My research for The Eden Mission was greatly aided by many generous experts.
Space permits me to name only a few. They are Professor Sir Ghillean Prance,
Director of the Royal Botanic Gardens, Kew; Jonathan Shanklin, of the British
Antarctic Survey; Dr. Bernard Stonehouse, of the Scott Polar Research
Institute; Tim Inskipp, of the World Conservation Monitoring Centre; Amanda
Hillier, of the Fauna and Flora Preservation Society; Carol McKenna, of
Respect for Animals; marine engineer Keith Norledge.
I must also acknowledge invaluable help from staff of the following: the World
Wide Fund for Nature, Greenpeace, Friends of the Earth, the Environmental
Investigation Agency, BirdLife International, BBC Bristol, the Natural History
Museum, the Geological Museum, the Meteorological Office, the Foreign and
Commonwealth Office, the University of East Anglia, the American Cetacean
Society, the Florida Department of Commerce, and Orlando's Sea World.
extension
FOREWORD
The world--and it's the only one we've got--is in a terrible mess from misuse
and neglect. Eco-terrorists and vested interests abound, polluting rivers,
lakes and seas, draining wetlands, destroying ancient forests and trading in
endangered species.
The Eden Mission, though a work of fiction, brings the real live world of
conservation and the fight to save the planet to a whole new audience.
It also proves that it is not too late for us all to do our bit to save the
Earth. David Bellamy The Conservation Foundation extension
PREFACE
Not so long ago, the term "greenhouse effect" meant little to most people.
Something to do with gardening ...? How different now! Now that the
environment is a matter of major concern, now that we are becoming
ecologically educated.
But how much has changed, really changed, in recent years? Certainly
politicians and scientists have made a start on trying to curb the worst
abuses to our world. And, happily, some of those mentioned in my novel are
declining. Others, though, are on the increase. So, far from being able to
relax, conservationists are busier than ever.
Underlying all this are enormous problems: the widening gap between rich and
poor, the fact that four-fifths of global resources are consumed by one-fifth
of the population, the arrival each second of three new mouths to feed.
What of the solutions? Perhaps the main hope, idealistic though it may seem,
is that humanity will see sense. The Earth, not money, is the only true
wealth. It's our collective home to be shared with our fellows and fellow
creatures.
Maybe the rich must become poorer, accept a lowering of their material
standards, so that the poor can become richer. Maybe the technology that
helped get us into this mess cannot get us out, and humankind will have to
return to a simpler way of life. Maybe ...
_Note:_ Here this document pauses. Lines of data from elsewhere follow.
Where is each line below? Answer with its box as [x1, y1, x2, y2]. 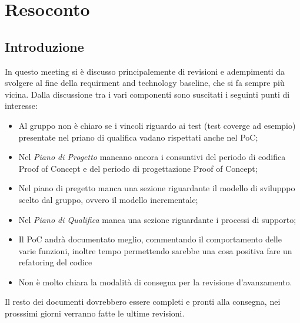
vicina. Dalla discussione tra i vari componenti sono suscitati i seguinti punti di [5, 88, 290, 100]
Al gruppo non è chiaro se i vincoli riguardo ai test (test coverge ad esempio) [18, 119, 296, 131]
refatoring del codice [18, 256, 92, 268]
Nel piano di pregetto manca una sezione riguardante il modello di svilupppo [18, 182, 295, 194]
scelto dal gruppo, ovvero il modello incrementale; [18, 193, 198, 205]
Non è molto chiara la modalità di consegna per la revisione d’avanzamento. [18, 275, 292, 288]
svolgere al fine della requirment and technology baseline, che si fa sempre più [5, 76, 285, 89]
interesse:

What do you think? What you think matters--yours is the generation that will
need to be wiser and more responsible than previous generations. In your hands
may rest the fate of the whole planet. Anthony Wall, 1995
The Eden Mission
1. Victims
Suddenly the grasses shivered, but there was no wind. Silence, stillness, then
more movement and the sound of a soft, gargling growl. The tall stems parted
... and a fiery face thrust forward. Orange and white and black-barred, it was
a face to strike terror into man and beast, a face like a warrior's daubed
with war paint. A hungry tigress on the prowl. As fast, as fierce, but bigger
and more beautiful than her tan-coloured cousin the lioness.
The great striped cat, perfectly camouflaged, crouched and stared intently at
the lake. Her pale yellow-green eyes did not blink. Out there, under the
water, lay the body of a deer she had chased, caught and killed. But then she
had been robbed of her prize. She intended to get it back.
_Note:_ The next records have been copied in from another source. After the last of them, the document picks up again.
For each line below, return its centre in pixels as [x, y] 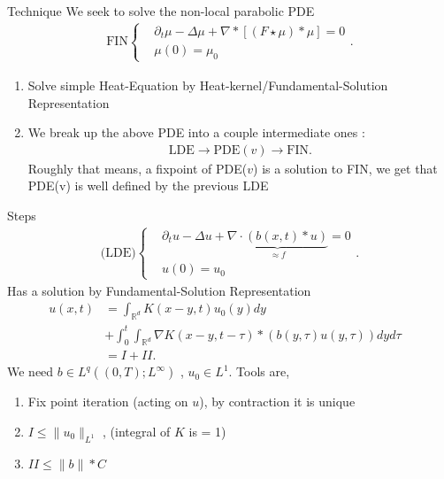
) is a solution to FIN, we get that [345, 168]
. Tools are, [259, 371]
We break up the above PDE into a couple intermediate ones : [196, 132]
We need [31, 371]
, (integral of [136, 431]
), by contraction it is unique [277, 402]
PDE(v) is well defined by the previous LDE [148, 185]
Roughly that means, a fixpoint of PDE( [138, 168]

An hour earlier, just before dawn, the tigress had stalked a group of sambur
deer filing down from the hills to drink at the cool lake and munch the green
feast of water lilies spread over the surface. For twenty minutes the tigress
crept closer and closer, soundlessly placing one huge paw in front of the
other. Then, when she was forty feet away, she tensed her haunches like
springs and exploded into a bounding charge.
Tail erect, ears forward, she crashed through the reeds, splashed through the
water. Deer darted to right and left in a frenzy of white spray. But one stag,
blindly panicking, turned towards the tigress. A fatal mistake. With a flying
leap she brought the deer down, breaking his neck in a single bite.
The stag weighed 500 pounds, the tigress only 350, yet she would wade to land
with him. She hauled her prey shorewards.
Then it happened. The tigress felt a sudden tug. The sambur slipped from her
jaws ... and was dragged under water. Crocodile snouts nudged her heels.
Wasting no time, she fled to the lake's edge--minus her meal.
Twice in the hour since then, she had paddled back to try to retrieve the
deer, snarling and swatting the water. But on each occasion she had lost her
nerve. Finally, with an echoing roar of fury and frustration, the tigress
retreated to the high grass.
Now she watched and waited. She refused to surrender the hard-won meal, her
first catch in many tries. The tigress was very hungry. But her three cubs,
fidgeting beneath a saja tree, were hungrier.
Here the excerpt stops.